Your task is to print each entry exactly as written.

┄┄┄┄┄┄

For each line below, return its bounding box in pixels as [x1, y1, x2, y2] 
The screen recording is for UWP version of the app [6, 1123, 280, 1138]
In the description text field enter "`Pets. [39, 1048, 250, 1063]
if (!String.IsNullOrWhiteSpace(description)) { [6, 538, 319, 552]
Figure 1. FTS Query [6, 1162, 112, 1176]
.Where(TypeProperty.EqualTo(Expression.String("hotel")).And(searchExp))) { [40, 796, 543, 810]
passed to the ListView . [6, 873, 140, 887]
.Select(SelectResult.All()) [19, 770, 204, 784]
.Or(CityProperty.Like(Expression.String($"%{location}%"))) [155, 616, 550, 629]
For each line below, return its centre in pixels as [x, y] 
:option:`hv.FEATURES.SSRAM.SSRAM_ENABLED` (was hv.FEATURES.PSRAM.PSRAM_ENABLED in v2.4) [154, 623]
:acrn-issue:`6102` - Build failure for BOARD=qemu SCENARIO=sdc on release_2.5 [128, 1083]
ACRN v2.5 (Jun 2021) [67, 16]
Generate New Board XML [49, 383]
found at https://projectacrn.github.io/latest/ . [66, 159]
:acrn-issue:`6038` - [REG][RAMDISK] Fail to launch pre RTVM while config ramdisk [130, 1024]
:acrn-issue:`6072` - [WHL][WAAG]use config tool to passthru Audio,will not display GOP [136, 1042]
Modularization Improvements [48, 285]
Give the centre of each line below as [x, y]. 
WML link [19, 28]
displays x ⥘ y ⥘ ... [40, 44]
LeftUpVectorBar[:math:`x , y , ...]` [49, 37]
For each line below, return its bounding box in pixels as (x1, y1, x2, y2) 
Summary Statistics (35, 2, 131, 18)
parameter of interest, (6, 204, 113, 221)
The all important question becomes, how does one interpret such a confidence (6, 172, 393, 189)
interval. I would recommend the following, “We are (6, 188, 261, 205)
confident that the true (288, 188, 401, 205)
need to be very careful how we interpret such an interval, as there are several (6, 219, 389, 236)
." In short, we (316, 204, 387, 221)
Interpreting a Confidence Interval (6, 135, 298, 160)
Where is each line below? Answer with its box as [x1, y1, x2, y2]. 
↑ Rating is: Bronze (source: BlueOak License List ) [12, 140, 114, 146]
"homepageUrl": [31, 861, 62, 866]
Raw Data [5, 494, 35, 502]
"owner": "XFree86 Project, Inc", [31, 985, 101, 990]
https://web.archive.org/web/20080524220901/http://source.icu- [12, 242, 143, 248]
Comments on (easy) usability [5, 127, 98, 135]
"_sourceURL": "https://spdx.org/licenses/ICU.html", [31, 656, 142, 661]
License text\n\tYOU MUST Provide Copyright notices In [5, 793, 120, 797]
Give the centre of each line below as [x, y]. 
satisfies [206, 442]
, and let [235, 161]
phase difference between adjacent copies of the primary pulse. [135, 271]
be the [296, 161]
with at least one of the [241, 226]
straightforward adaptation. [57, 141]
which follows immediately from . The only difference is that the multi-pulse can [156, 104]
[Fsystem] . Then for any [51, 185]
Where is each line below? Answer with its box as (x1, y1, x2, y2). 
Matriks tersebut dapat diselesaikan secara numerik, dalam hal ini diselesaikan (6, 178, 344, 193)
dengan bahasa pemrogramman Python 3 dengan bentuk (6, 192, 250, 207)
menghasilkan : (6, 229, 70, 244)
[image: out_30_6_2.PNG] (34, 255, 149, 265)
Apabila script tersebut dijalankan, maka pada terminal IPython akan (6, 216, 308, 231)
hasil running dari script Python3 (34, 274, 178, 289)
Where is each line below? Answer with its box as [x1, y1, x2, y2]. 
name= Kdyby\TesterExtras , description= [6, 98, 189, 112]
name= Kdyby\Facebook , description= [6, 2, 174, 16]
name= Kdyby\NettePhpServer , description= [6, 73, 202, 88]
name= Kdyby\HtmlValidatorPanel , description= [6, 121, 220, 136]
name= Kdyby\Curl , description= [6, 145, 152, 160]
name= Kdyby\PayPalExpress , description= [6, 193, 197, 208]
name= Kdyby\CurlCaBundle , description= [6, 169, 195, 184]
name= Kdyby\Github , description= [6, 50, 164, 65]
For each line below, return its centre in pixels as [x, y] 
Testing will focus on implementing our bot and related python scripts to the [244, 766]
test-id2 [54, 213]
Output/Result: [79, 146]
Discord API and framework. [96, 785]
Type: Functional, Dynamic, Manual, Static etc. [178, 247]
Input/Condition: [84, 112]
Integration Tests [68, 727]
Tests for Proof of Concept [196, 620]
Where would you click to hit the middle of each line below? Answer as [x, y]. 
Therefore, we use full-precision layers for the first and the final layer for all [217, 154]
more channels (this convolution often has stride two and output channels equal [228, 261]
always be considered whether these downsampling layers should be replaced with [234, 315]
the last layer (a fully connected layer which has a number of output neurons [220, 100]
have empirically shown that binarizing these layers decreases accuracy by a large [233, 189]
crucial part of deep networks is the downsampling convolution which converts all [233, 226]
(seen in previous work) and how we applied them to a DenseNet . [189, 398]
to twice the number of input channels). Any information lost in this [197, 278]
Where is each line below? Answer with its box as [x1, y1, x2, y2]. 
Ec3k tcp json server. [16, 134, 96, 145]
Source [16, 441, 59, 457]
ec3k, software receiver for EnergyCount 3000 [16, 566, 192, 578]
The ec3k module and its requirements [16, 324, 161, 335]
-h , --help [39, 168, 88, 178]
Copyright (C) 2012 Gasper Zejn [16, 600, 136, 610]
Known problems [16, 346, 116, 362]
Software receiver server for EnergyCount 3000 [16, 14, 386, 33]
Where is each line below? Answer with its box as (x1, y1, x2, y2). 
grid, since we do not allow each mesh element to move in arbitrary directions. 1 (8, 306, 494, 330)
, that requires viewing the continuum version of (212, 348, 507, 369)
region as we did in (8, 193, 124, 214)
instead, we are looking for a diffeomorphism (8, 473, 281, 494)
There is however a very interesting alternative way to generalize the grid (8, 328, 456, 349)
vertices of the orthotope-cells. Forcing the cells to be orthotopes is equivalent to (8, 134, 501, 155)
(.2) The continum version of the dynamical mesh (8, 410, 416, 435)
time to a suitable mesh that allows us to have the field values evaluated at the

┄┄┄┄┄┄

» **Your response**
For each line below, return its bounding box in pixels as [x1, y1, x2, y2] 
The screen recording is for UWP version of the app [6, 1123, 280, 1138]
In the description text field enter "`Pets. [39, 1048, 250, 1063]
if (!String.IsNullOrWhiteSpace(description)) { [6, 538, 319, 552]
Figure 1. FTS Query [6, 1162, 112, 1176]
.Where(TypeProperty.EqualTo(Expression.String("hotel")).And(searchExp))) { [40, 796, 543, 810]
passed to the ListView . [6, 873, 140, 887]
.Select(SelectResult.All()) [19, 770, 204, 784]
.Or(CityProperty.Like(Expression.String($"%{location}%"))) [155, 616, 550, 629]
For each line below, return its centre in pixels as [x, y] 
:option:`hv.FEATURES.SSRAM.SSRAM_ENABLED` (was hv.FEATURES.PSRAM.PSRAM_ENABLED in v2.4) [154, 623]
:acrn-issue:`6102` - Build failure for BOARD=qemu SCENARIO=sdc on release_2.5 [128, 1083]
ACRN v2.5 (Jun 2021) [67, 16]
Generate New Board XML [49, 383]
found at https://projectacrn.github.io/latest/ . [66, 159]
:acrn-issue:`6038` - [REG][RAMDISK] Fail to launch pre RTVM while config ramdisk [130, 1024]
:acrn-issue:`6072` - [WHL][WAAG]use config tool to passthru Audio,will not display GOP [136, 1042]
Modularization Improvements [48, 285]
Give the centre of each line below as [x, y]. 
WML link [19, 28]
displays x ⥘ y ⥘ ... [40, 44]
LeftUpVectorBar[:math:`x , y , ...]` [49, 37]
For each line below, return its bounding box in pixels as (x1, y1, x2, y2) 
Summary Statistics (35, 2, 131, 18)
parameter of interest, (6, 204, 113, 221)
The all important question becomes, how does one interpret such a confidence (6, 172, 393, 189)
interval. I would recommend the following, “We are (6, 188, 261, 205)
confident that the true (288, 188, 401, 205)
need to be very careful how we interpret such an interval, as there are several (6, 219, 389, 236)
." In short, we (316, 204, 387, 221)
Interpreting a Confidence Interval (6, 135, 298, 160)
Where is each line below? Answer with its box as [x1, y1, x2, y2]. 
↑ Rating is: Bronze (source: BlueOak License List ) [12, 140, 114, 146]
"homepageUrl": [31, 861, 62, 866]
Raw Data [5, 494, 35, 502]
"owner": "XFree86 Project, Inc", [31, 985, 101, 990]
https://web.archive.org/web/20080524220901/http://source.icu- [12, 242, 143, 248]
Comments on (easy) usability [5, 127, 98, 135]
"_sourceURL": "https://spdx.org/licenses/ICU.html", [31, 656, 142, 661]
License text\n\tYOU MUST Provide Copyright notices In [5, 793, 120, 797]
Give the centre of each line below as [x, y]. 
satisfies [206, 442]
, and let [235, 161]
phase difference between adjacent copies of the primary pulse. [135, 271]
be the [296, 161]
with at least one of the [241, 226]
straightforward adaptation. [57, 141]
which follows immediately from . The only difference is that the multi-pulse can [156, 104]
[Fsystem] . Then for any [51, 185]
Where is each line below? Answer with its box as (x1, y1, x2, y2). 
Matriks tersebut dapat diselesaikan secara numerik, dalam hal ini diselesaikan (6, 178, 344, 193)
dengan bahasa pemrogramman Python 3 dengan bentuk (6, 192, 250, 207)
menghasilkan : (6, 229, 70, 244)
[image: out_30_6_2.PNG] (34, 255, 149, 265)
Apabila script tersebut dijalankan, maka pada terminal IPython akan (6, 216, 308, 231)
hasil running dari script Python3 (34, 274, 178, 289)
Where is each line below? Answer with its box as [x1, y1, x2, y2]. 
name= Kdyby\TesterExtras , description= [6, 98, 189, 112]
name= Kdyby\Facebook , description= [6, 2, 174, 16]
name= Kdyby\NettePhpServer , description= [6, 73, 202, 88]
name= Kdyby\HtmlValidatorPanel , description= [6, 121, 220, 136]
name= Kdyby\Curl , description= [6, 145, 152, 160]
name= Kdyby\PayPalExpress , description= [6, 193, 197, 208]
name= Kdyby\CurlCaBundle , description= [6, 169, 195, 184]
name= Kdyby\Github , description= [6, 50, 164, 65]
For each line below, return its centre in pixels as [x, y] 
Testing will focus on implementing our bot and related python scripts to the [244, 766]
test-id2 [54, 213]
Output/Result: [79, 146]
Discord API and framework. [96, 785]
Type: Functional, Dynamic, Manual, Static etc. [178, 247]
Input/Condition: [84, 112]
Integration Tests [68, 727]
Tests for Proof of Concept [196, 620]
Where would you click to hit the middle of each line below? Answer as [x, y]. 
Therefore, we use full-precision layers for the first and the final layer for all [217, 154]
more channels (this convolution often has stride two and output channels equal [228, 261]
always be considered whether these downsampling layers should be replaced with [234, 315]
the last layer (a fully connected layer which has a number of output neurons [220, 100]
have empirically shown that binarizing these layers decreases accuracy by a large [233, 189]
crucial part of deep networks is the downsampling convolution which converts all [233, 226]
(seen in previous work) and how we applied them to a DenseNet . [189, 398]
to twice the number of input channels). Any information lost in this [197, 278]
Where is each line below? Answer with its box as [x1, y1, x2, y2]. 
Ec3k tcp json server. [16, 134, 96, 145]
Source [16, 441, 59, 457]
ec3k, software receiver for EnergyCount 3000 [16, 566, 192, 578]
The ec3k module and its requirements [16, 324, 161, 335]
-h , --help [39, 168, 88, 178]
Copyright (C) 2012 Gasper Zejn [16, 600, 136, 610]
Known problems [16, 346, 116, 362]
Software receiver server for EnergyCount 3000 [16, 14, 386, 33]
Where is each line below? Answer with its box as (x1, y1, x2, y2). 
grid, since we do not allow each mesh element to move in arbitrary directions. 1 (8, 306, 494, 330)
, that requires viewing the continuum version of (212, 348, 507, 369)
region as we did in (8, 193, 124, 214)
instead, we are looking for a diffeomorphism (8, 473, 281, 494)
There is however a very interesting alternative way to generalize the grid (8, 328, 456, 349)
vertices of the orthotope-cells. Forcing the cells to be orthotopes is equivalent to (8, 134, 501, 155)
(.2) The continum version of the dynamical mesh (8, 410, 416, 435)
time to a suitable mesh that allows us to have the field values evaluated at the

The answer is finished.